A lei de investimentos em mineração da Argentina e seu código de mineração, que regulamenta a atividade de lítio, permite a importação de equipamentos com isenção de impostos, inclui incentivos e estabilidade fiscal e impõe royalties de apenas 3% para as exportações. Mas não estabelece mecanismos de diálogo com as comunidades, nem inclui ferramentas para avançar na agregação de valor.

A situação é diferente no Chile e na Bolívia, onde o lítio é considerado um recurso estratégico. No Chile, as empresas privadas operam sob contratos com o Estado, com royalties flexíveis entre 6% e 40%, e os recursos são destinados ao financiamento de centros de pesquisa. Enquanto isso, na Bolívia, o sistema é público e projetos-piloto foram desenvolvidos, mas ainda não estão em fase industrial.

Conflitos ambientais

Em áreas em disputa, podem surgir conflitos sobre a água. “A mineração de lítio compete por um recurso essencial como a água, já que essas [salinas] são áreas de extrema aridez”, explica María Laura Castillo Díaz, da Fundação Ambiente e Recursos Naturais (Farn). “A pouca água doce disponível é subterrânea, e é um recurso básico para as comunidades e a biodiversidade”.

As empresas perfuram um poço entre 200 a 400 metros de profundidade para extrair água juntamente com minerais.

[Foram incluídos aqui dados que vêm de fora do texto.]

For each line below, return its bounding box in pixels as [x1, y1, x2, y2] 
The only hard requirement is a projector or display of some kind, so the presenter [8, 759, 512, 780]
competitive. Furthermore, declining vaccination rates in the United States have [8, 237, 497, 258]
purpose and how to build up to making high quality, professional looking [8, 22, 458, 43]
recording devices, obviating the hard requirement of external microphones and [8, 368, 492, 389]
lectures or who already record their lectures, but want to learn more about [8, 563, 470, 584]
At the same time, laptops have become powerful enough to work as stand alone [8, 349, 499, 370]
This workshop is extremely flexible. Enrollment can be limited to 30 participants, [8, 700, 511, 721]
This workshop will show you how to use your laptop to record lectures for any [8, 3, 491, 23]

O líquido jorra por um a dois anos em piscinas enormes, de onde a água evapora. O composto resultante requer, assim, grandes quantidades de água doce para formar carbonato de lítio.

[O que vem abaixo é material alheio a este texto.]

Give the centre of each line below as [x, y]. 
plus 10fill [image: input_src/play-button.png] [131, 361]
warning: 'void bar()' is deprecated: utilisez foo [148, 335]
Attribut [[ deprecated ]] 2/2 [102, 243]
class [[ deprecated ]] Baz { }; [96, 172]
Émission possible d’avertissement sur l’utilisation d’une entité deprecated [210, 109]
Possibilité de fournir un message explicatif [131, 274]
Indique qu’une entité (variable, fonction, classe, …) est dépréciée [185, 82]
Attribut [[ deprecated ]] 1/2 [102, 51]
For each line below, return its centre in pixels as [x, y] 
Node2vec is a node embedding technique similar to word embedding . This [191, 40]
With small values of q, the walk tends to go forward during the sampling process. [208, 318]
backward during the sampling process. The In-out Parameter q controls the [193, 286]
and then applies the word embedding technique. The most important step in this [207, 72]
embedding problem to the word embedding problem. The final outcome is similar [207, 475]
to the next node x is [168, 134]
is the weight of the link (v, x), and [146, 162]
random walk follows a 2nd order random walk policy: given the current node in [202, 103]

O conflito continuará a existir enquanto os direitos indígenas não forem reconhecidos

Na salina de Olaroz e em Catamarca, o setor de lítio está avançando, apesar de provocar tensões com comunidades vizinhas. Já em Salinas Grandes, uma bacia que se encontra nas províncias de Salta e Jujuy, onde vivem 33 comunidades:  vários projetos exploratórios foram interrompidos devido a conflitos e, como resultado, praticamente não há presença comercial ativa.

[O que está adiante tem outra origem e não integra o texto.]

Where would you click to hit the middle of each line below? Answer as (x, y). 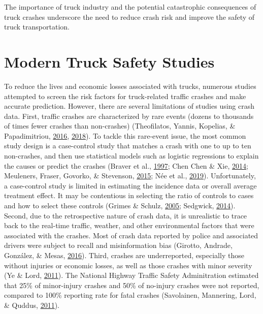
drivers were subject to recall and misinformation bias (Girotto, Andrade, (118, 245)
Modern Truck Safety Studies (109, 61)
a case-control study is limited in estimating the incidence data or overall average (130, 185)
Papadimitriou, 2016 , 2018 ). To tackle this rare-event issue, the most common (125, 135)
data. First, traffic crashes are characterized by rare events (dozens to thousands (129, 116)
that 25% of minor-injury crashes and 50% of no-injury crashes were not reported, (132, 285)
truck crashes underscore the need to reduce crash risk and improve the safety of (129, 17)
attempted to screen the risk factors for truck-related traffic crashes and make (125, 96)
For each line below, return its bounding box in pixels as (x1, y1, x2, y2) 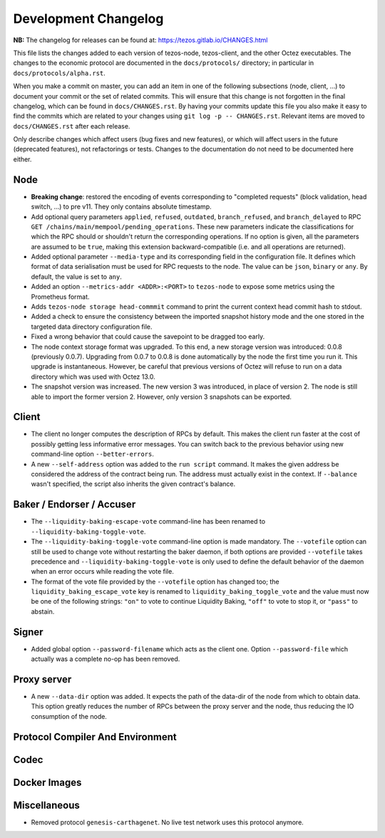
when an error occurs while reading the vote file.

Alicia Chalabe, advogada das comunidades de Salinas Grandes, diz que elas estão “organizadas” e que “o conflito continuará a existir enquanto os direitos indígenas não forem reconhecidos”. Ela acrescenta que “a legislação regional não contempla o direito à consulta prévia”. As comunidades não são devidamente informadas, nem lhes é pedido consentimento quando as condições de biodiversidade são afetadas”.

Acordo de Escazú


Ratificado por 12 países da América Latina, o Acordo de Escazú foi ratificado pela Argentina em 2020

A reivindicação das comunidades se baseia na Convenção 169 da Organização Internacional do Trabalho (OIT), que diz respeito à proteção das terras dos povos indígenas e tradicionais, e que foi ratificada pela lei argentina. O Acordo de Escazú, o primeiro tratado ambiental da América Latina e do Caribe, também está em vigor, e estabelece normas regionais para os direitos ambientais.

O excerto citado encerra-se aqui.